全長142mでクレーンの最大揚重能力が2500tの自航式SEP船が完成、清水建設:導入事例
清水建設は、約500億円を投じジャパン マリンユナイテッドに建造を発注した、世界最大級の搭載能力とクレーン性能を備えた自航式SEP船が完成したことを公表した。BLUE WINDは今後、約4カ月に及ぶ多様な試験とオペレーション訓練を経て、5兆円超の市場規模となる洋上風力発電施設建設工事に投入され、洋上風車の施工で卓越したパフォーマンスを発揮することが期待されている。
清水建設は、約500億円を投じジャパン マリンユナイテッドに建造を発注した、世界最大級の搭載能力とクレーン性能を備えた自航式SEP船が完成したことを2022年10月6日に公表した。
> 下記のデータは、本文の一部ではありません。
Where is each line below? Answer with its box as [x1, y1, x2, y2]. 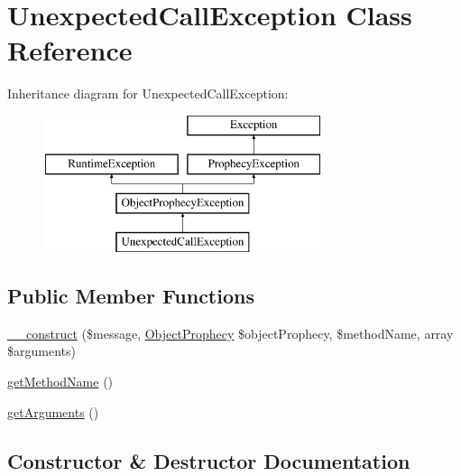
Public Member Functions [7, 282, 254, 310]
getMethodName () [7, 372, 114, 391]
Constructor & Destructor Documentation [7, 446, 410, 474]
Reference [7, 32, 133, 69]
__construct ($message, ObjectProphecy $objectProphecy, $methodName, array [7, 323, 454, 342]
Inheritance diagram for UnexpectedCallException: [7, 84, 289, 103]
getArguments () [7, 402, 99, 421]
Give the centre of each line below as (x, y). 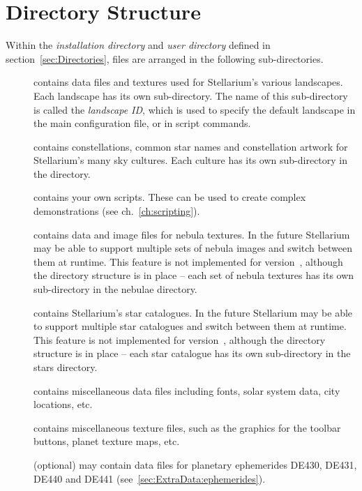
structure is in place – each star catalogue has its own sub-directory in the (192, 353)
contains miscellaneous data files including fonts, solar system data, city (187, 390)
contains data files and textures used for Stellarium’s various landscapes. (188, 82)
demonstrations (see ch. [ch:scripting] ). (117, 211)
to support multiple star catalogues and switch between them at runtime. (190, 326)
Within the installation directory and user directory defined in (138, 45)
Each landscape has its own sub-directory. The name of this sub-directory (191, 95)
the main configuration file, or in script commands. (142, 123)
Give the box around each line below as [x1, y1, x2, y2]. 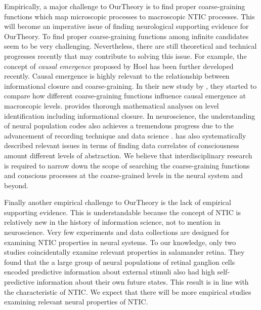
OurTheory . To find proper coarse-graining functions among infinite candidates [4, 30, 249, 41]
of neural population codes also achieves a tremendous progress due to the [4, 120, 234, 131]
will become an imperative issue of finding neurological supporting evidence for [4, 21, 249, 31]
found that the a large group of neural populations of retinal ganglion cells [4, 256, 235, 267]
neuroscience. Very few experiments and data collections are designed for [4, 227, 230, 237]
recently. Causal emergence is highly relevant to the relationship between [4, 71, 230, 81]
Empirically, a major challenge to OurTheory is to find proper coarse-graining [4, 1, 245, 11]
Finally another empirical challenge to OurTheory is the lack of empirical [4, 197, 231, 208]
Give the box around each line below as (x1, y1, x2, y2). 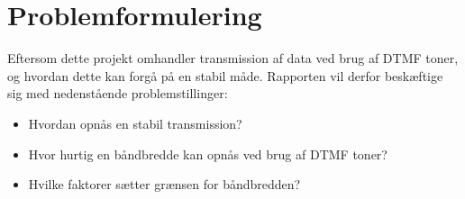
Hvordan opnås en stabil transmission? (28, 113, 242, 132)
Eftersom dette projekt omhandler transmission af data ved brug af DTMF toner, (7, 49, 459, 68)
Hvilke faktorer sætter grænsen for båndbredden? (28, 175, 301, 194)
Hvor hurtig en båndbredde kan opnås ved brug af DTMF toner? (28, 144, 387, 163)
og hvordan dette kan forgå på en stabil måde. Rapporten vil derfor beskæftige (7, 66, 443, 85)
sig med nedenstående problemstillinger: (7, 84, 228, 103)
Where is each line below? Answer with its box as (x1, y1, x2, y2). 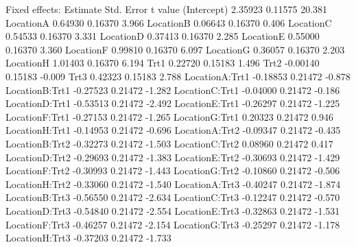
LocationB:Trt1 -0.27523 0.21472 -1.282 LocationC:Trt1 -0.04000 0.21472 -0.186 (5, 82, 340, 97)
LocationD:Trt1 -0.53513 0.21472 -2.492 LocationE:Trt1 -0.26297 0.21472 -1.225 (5, 96, 340, 110)
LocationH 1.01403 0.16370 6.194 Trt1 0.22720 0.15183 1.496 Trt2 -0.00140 (5, 56, 320, 70)
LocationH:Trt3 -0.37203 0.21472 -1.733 (5, 231, 171, 245)
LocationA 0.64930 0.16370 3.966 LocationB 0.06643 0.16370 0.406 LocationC (5, 15, 332, 30)
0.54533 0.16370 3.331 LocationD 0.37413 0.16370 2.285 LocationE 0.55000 (5, 29, 320, 43)
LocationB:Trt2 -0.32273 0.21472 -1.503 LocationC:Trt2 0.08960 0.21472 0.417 (5, 136, 333, 150)
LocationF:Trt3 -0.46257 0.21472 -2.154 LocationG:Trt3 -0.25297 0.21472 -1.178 (5, 217, 340, 231)
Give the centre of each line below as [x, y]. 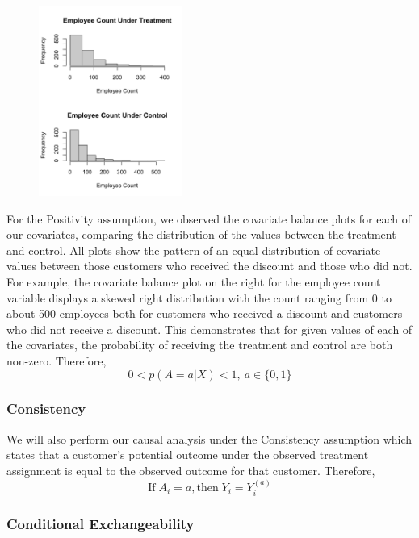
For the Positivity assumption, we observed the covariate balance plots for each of [209, 218]
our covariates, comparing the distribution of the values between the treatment [201, 234]
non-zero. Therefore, [57, 360]
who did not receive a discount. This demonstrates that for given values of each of [209, 329]
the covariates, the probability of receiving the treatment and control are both [200, 345]
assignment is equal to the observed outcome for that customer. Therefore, [191, 470]
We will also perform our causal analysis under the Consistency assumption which [209, 438]
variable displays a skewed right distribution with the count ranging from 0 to [199, 297]
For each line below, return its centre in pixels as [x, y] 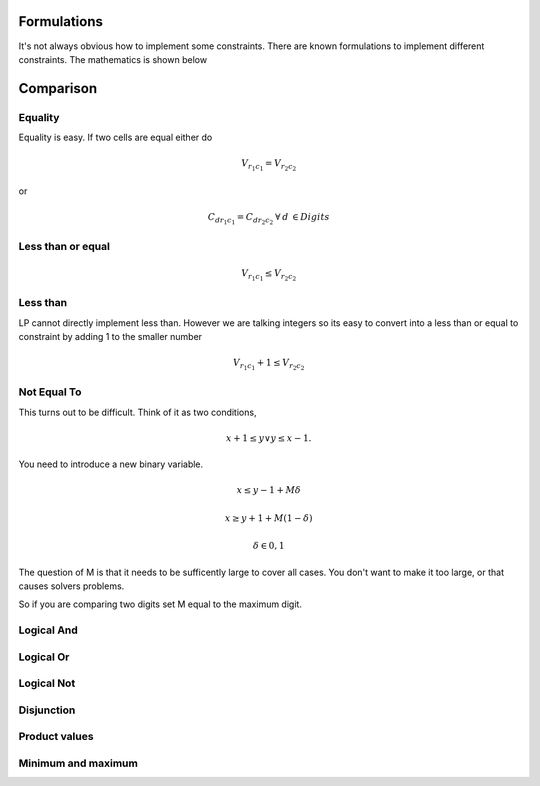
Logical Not [47, 683]
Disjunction [47, 710]
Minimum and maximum [78, 763]
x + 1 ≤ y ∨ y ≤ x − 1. [268, 438]
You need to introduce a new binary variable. [111, 464]
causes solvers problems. [71, 586]
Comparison [58, 88]
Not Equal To [50, 392]
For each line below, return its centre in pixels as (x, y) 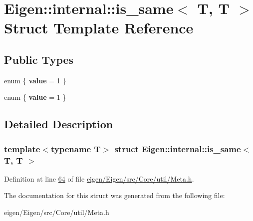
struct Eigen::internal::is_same (178, 148)
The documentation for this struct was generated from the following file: (115, 195)
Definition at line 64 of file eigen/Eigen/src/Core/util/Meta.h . (99, 178)
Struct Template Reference (99, 28)
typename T (76, 148)
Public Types (39, 59)
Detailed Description (59, 124)
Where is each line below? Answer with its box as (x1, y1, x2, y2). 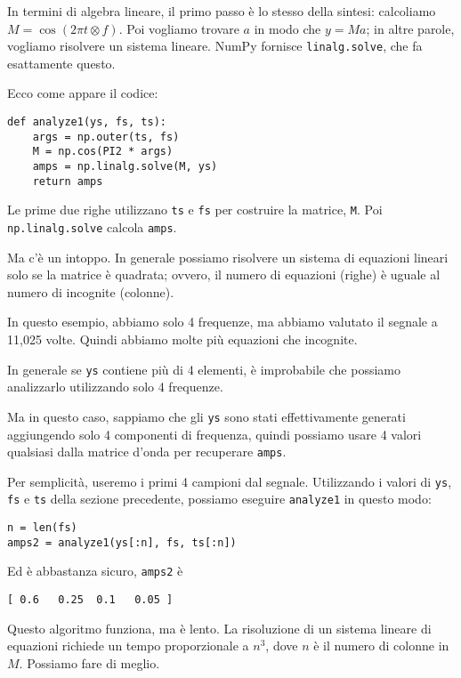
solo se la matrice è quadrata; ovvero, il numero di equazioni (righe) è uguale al (7, 265, 441, 284)
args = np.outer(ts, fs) (32, 130, 180, 143)
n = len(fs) (7, 521, 77, 535)
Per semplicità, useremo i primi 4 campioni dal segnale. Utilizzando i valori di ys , (7, 472, 452, 490)
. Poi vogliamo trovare (118, 19, 239, 37)
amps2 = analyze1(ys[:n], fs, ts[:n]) (7, 536, 237, 549)
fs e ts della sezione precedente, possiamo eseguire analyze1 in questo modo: (7, 489, 432, 508)
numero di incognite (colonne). (7, 282, 174, 301)
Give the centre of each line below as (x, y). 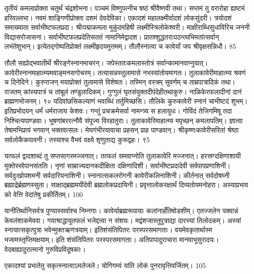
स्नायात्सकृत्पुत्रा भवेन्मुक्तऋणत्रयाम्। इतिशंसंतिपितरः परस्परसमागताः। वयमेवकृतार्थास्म (108, 230)
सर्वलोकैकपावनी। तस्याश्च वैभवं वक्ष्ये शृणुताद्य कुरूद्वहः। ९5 (77, 139)
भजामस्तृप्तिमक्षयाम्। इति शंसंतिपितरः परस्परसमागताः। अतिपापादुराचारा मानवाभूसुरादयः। (112, 240)
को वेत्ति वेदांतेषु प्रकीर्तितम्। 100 (44, 194)
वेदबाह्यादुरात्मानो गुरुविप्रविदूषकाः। (45, 249)
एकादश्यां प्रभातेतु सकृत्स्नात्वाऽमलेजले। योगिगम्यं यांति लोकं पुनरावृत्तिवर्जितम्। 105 (105, 265)
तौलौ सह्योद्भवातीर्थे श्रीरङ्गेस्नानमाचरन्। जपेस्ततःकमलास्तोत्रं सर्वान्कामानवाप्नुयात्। (106, 62)
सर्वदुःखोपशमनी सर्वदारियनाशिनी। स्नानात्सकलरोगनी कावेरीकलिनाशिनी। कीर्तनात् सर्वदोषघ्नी (117, 175)

同日には、自航式SEP船が停泊する兵庫県相生市相生のJMUアムテック事業所で命名式を開き、SEP船に「BLUE WIND」と命名し、船名を披露した。
8MWの風車なら7基分の全部材を一度にフルサイズで一括搭載可能
完成したBLUE WINDは、全幅が50メートル、全長は142メートル、総トン数は2万8000トン、クレーンの最大揚重能力は2500トン、最高揚重高さは158メートルで、世界有数の作業性能を備えている。
さらに、水深10〜65メートルにおける海域での作業に対応し、作業時には4本の脚を海底に着床させ、船体をジャッキアップさせることで海面から切り離し、波浪に左右されない作業条件を確保する。
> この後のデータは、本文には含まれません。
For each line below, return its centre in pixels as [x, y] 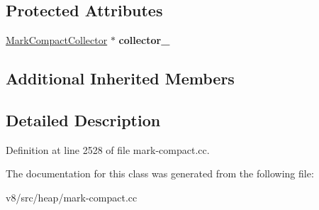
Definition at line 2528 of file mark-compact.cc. [108, 149]
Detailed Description [83, 120]
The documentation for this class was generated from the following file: [160, 173]
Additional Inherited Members [120, 78]
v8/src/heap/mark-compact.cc [72, 197]
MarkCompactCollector [57, 40]
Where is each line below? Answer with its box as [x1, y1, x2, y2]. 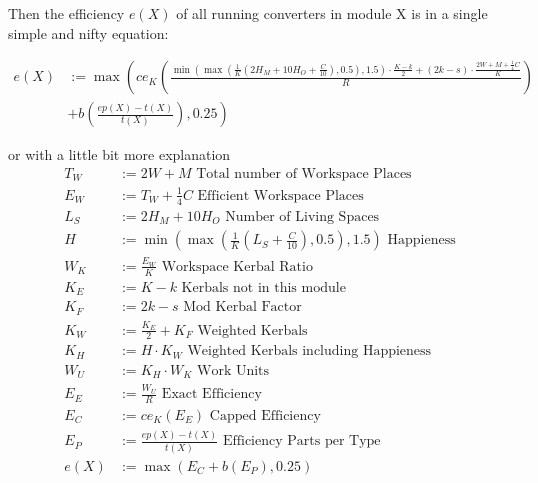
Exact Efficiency [161, 387, 262, 402]
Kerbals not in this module [181, 280, 346, 295]
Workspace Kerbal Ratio [161, 259, 313, 274]
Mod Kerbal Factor [183, 300, 302, 315]
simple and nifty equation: [8, 22, 169, 43]
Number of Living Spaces [225, 209, 380, 224]
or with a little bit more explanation [8, 144, 231, 165]
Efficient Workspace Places [197, 188, 364, 203]
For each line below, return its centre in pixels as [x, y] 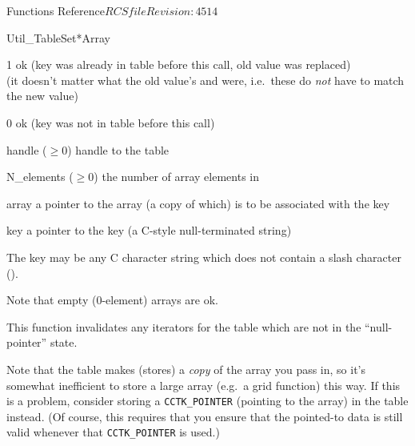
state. [64, 342]
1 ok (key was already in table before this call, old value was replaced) [179, 64]
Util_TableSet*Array [58, 37]
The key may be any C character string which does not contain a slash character [204, 257]
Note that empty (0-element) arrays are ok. [112, 300]
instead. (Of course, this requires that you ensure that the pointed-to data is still [205, 416]
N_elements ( [40, 177]
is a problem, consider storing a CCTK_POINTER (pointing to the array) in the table [207, 401]
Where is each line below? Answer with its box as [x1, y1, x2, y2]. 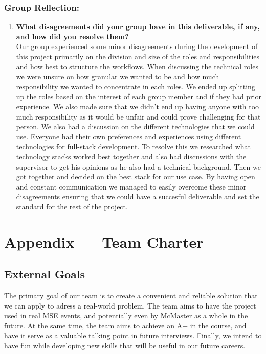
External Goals [4, 266, 85, 282]
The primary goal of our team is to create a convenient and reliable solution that [4, 290, 258, 301]
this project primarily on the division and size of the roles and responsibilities [16, 51, 260, 61]
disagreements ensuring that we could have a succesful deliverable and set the [16, 191, 259, 202]
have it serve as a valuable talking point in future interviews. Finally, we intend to [4, 330, 262, 341]
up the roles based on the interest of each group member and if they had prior [16, 91, 261, 102]
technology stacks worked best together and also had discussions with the [16, 151, 247, 161]
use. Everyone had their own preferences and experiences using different [16, 131, 241, 141]
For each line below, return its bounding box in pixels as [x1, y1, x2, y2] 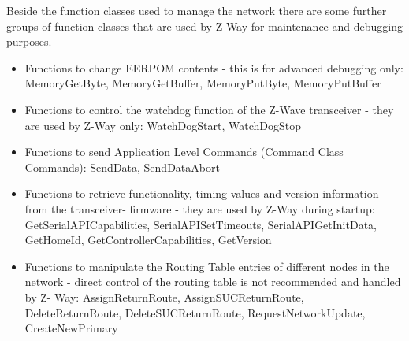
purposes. [6, 33, 52, 50]
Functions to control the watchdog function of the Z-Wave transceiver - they [24, 101, 394, 117]
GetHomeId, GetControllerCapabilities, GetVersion [24, 232, 272, 248]
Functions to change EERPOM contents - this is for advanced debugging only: [24, 59, 403, 76]
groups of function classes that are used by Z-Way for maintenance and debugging [6, 17, 403, 34]
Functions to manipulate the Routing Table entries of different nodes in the [24, 258, 389, 274]
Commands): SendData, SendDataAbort [24, 158, 220, 175]
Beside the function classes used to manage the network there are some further [6, 2, 387, 18]
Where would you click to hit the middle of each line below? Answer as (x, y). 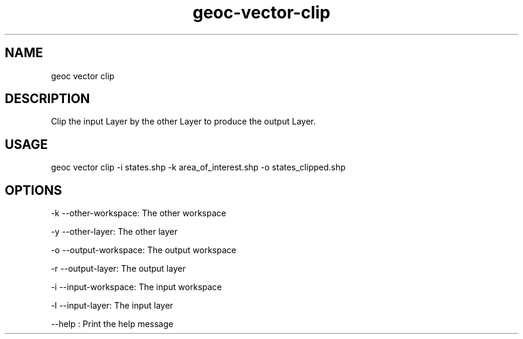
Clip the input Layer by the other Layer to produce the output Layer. (183, 122)
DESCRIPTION (47, 99)
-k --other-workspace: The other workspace (139, 213)
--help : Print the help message (112, 324)
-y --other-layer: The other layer (114, 232)
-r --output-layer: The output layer (118, 269)
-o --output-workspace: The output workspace (144, 250)
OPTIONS (33, 190)

なお、最大で、8MWの風車なら7基分、12MWなら3基分の全部材を一度にフルサイズで一括搭載できるため、大型風車の施工で優れたパフォーマンスを発揮する他、太平洋側の特徴である10秒程度の長周期波浪(うねり)でも船体のジャッキアップとダウンが可能で、既存のSEP船に比べ非常に高い稼働率を実現する見込みだ。
2022年10月7日には、BLUE WINDはアムテック事業所から出港し、さまざまな試験を行いながら四国沿海を時計回りに航行し、10月20日に広島県内の海域に入っている。BLUE WINDの航行計画では、約4カ月間にわたり、瀬戸内海で船体のジャッキアップとダウンを行い、クレーン操作をはじめとする多様な試験とオペレーションの習熟訓練を実施する。
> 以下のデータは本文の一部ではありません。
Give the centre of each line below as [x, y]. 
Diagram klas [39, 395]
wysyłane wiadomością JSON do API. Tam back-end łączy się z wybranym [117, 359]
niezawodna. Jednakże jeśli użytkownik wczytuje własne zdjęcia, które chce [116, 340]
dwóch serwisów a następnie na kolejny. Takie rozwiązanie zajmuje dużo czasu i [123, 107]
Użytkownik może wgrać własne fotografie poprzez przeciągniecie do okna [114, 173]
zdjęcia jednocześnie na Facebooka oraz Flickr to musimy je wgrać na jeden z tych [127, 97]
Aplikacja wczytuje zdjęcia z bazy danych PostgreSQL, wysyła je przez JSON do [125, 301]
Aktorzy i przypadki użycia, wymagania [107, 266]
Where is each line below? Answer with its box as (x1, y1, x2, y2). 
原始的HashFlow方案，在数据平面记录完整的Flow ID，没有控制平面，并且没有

加えて、現場での稼働は、2023年3月からで、初めにウェンティ・ジャパンが洋上風力発電施設の開発を計画している富山県下新川郡入善町沖で、3MW風車3基の施工を手掛ける。その後、北海道の石狩湾で、グリーンパワーインベストメントが2007年に事業をスタートした、日本初の8MW大型風車を採用した国内最大級の商用洋上風力発電所「石狩湾新港洋上風力発電施設」の施工に向けて2023年6月中に室蘭港で艤装を整え、同年7月に施行を開始する。
今後、両社は、日本政府の「2050年カーボンゼロ宣言」を踏まえ、日本各地で洋上風力発電施設の建設プロジェクトを本格的に展開する見通しだ。
また、清水建設は、国内外の発電事業者からBLUE WINDによる施工検討依頼を受けており、こういった建設需要を着実に取り込み、洋上風力発電施設施工のトップランナーを目指す。